The files I read are csv files which were created on solaris. I run the jar on Windows 2012 server

Can you advise please?

Thank you.

dushkin
  • 1,939
  • 3
  • 37
  • 82
  • 2
    Don’t use `Charset.defaultCharset()` if you already know that the files stem from a different system, most likely having a different charset. I’d be very surprised if a software on Solaris creates files in one of the Window encodings. – Holger Jan 28 '16 at 11:23
  • @Holger So, what should I put there as charset? – dushkin Jan 28 '16 at 11:29
  • 1
    Possible duplicate of [What is character encoding and why should I bother with it](http://stackoverflow.com/questions/10611455/what-is-character-encoding-and-why-should-i-bother-with-it) – Raedwald Jan 28 '16 at 12:00
  • 1
    @Raedwald Can you please remive your alert? The post you presented explaines about encoding in general, but does not help me about the exception. Thank you – dushkin Jan 28 '16 at 12:45
  • 1
    Nope. Edit your question to indicate why it is not a duplicate of that canonical question. The heart of your problem is that you have not carefully selected your character encoding, relying on the defaults, which is a *very strong clue* that you do not understand the importance of character encoding – Raedwald Jan 28 '16 at 13:09
  • 1
    @Raedwald Again, I think I understand what is encoding quite well. And it seems that the file was created on Solaris with a different encoding from the one used on my windows machine. And this is what's probably causes the exception. The help that I need is how to overcome this exception? I also searched for Solaris encoding which seems to be Cp1252, but it didn't help me (or at leaset I was not using it properly). – dushkin Jan 28 '16 at 13:23
  • Is there a way to determine the encoding of a file, so that Scala can continue executing the writer's code? – Laserbeak43 Jan 31 '16 at 21:56

2 Answers2

7

The files I read are csv files which were created on solaris. I run the jar on Windows 2012 server

Well that's probably the problem then. You're using the platform-default encoding for both reading and writing the file. If the files were created on Solaris, that may very well have a different platform-default encoding to your Windows box.

If you know the encoding of the file you're reading, specify that.

If you get to control the encoding of the file you're reading and writing, I would strongly recommend using UTF-8 unless you have a really good reason not to.

Only use Charset.default() if you're reading a file which you know uses the platform-default encoding, or if you're writing a file which you definitely want to use the platform-default encoding - and try to avoid the latter.

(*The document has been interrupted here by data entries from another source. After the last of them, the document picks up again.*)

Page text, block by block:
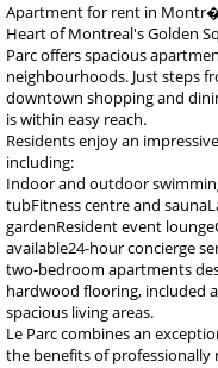
Apartment for rent in
Heart of Montreal's Golden
Parc offers spacious
neighbourhoods. Just steps
downtown shopping and
is within easy reach.
Residents enjoy an
including:
Indoor and outdoor
tubFitness centre and
gardenResident event
available24-hour concierge
two-bedroom apartments
hardwood flooring, included
spacious living areas.
Le Parc combines an
the benefits of professionally
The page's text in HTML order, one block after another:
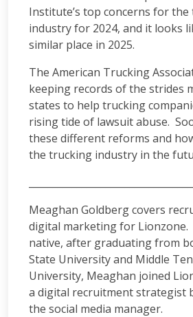
Institute’s top concerns for
industry for 2024, and it looks
similar place in 2025.
The American Trucking
keeping records of the strides
states to help trucking
rising tide of lawsuit abuse.
these different reforms and
the trucking industry in the
Meaghan Goldberg covers
digital marketing for Lionzone.
native, after graduating from
State University and Middle
University, Meaghan joined
a digital recruitment strategist
the social media manager.
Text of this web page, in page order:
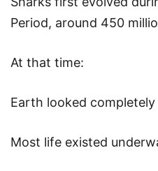
Period, around 450
At that time:
Earth looked
Most life existed
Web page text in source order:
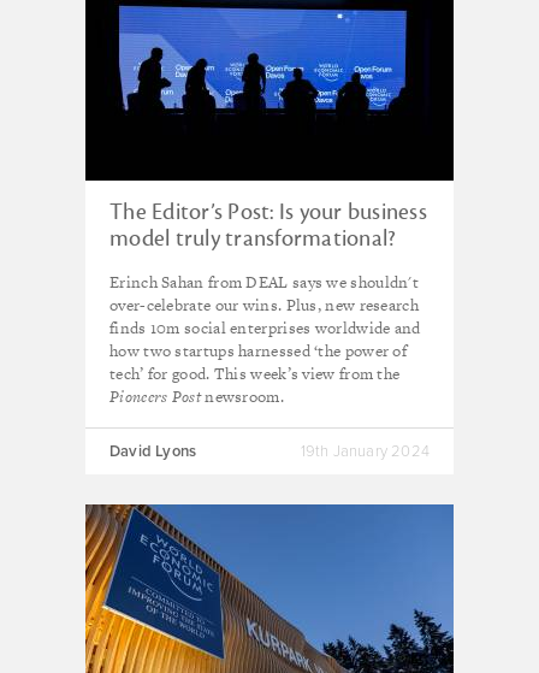
The Editor’s Post: Is your business
model truly transformational?
Erinch Sahan from DEAL says we shouldn't
over-celebrate our wins. Plus, new research
finds 10m social enterprises worldwide and
how two startups harnessed ‘the power of
tech’ for good. This week’s view from the
Pioneers Postnewsroom.
David Lyons 19th January 2024
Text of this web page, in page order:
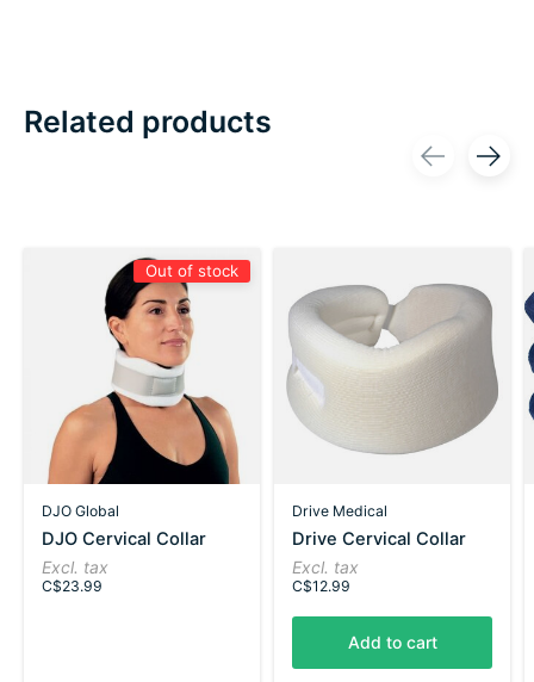
Related products
Out of stock
DJO Global
DJO Cervical Collar
Excl. tax
C$23.99
Drive Medical
Drive Cervical Collar
Excl. tax
C$12.99
Add to cart
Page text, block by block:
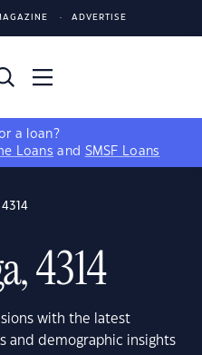
ADVERTISE
a loan?
Loans and SMSF Loans
4314
with the latest
and demographic insights
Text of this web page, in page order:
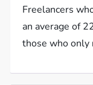
Freelancers
an average of
those who

(Basically, a world where everything is encoded in UTF-8 is a simpler world...)

Jon Skeet
  • 1,421,763
  • 867
  • 9,128
  • 9,194
  • Is there a way I can enforce the file to be utf-8? – dushkin Jan 28 '16 at 12:05
  • 2
    @dushkin: It's unclear what you mean. A file is just a sequence of bytes, basically. Anything which is able to create a file can create whatever sequence it wants. We have no idea what's creating the input file to start with... you should be looking at that to start with. – Jon Skeet Jan 28 '16 at 13:09
  • Amen on the UTF-8. Use StandardCharsets.UTF_8 when you read the data. I think we should sunset the other character sets, and deprecate them. – ggb667 Nov 02 '22 at 14:41
3

Honestly, I'm not even sure if this is an answer, but I'd like to help. I'm having the same problem and used:

val source = io.Source.fromFile("C:/mon_usatotaldat.csv").codec.decodingReplaceWith("UTF-8")

And I got the output:

source: scala.io.Codec = windows-1252

Laserbeak43
  • 595
  • 2
  • 8
  • 21